== Segment start ==
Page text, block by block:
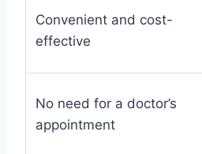
Convenient and cost-
effective
No need for a doctor’s
appointment
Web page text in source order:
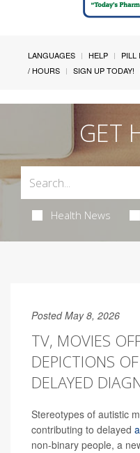
LANGUAGES HELP PILL
/ HOURS
SIGN UP TODAY!
GET
Health News
Posted May 8, 2026
TV, MOVIES
DEPICTIONS
DELAYED
Stereotypes of autistic
contributing to delayed
non-binary people, a
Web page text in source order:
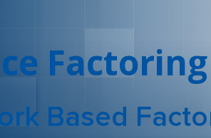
== Segment end ==
_What you should do_.
What is needed is an exact transcription of every entry, minus the pictures.

_Response below_.
Page text, block by block:
Convenient and cost-
effective
No need for a doctor’s
appointment
Web page text in source order:
LANGUAGES HELP PILL
/ HOURS
SIGN UP TODAY!
GET
Health News
Posted May 8, 2026
TV, MOVIES
DEPICTIONS
DELAYED
Stereotypes of autistic
contributing to delayed
non-binary people, a
Web page text in source order:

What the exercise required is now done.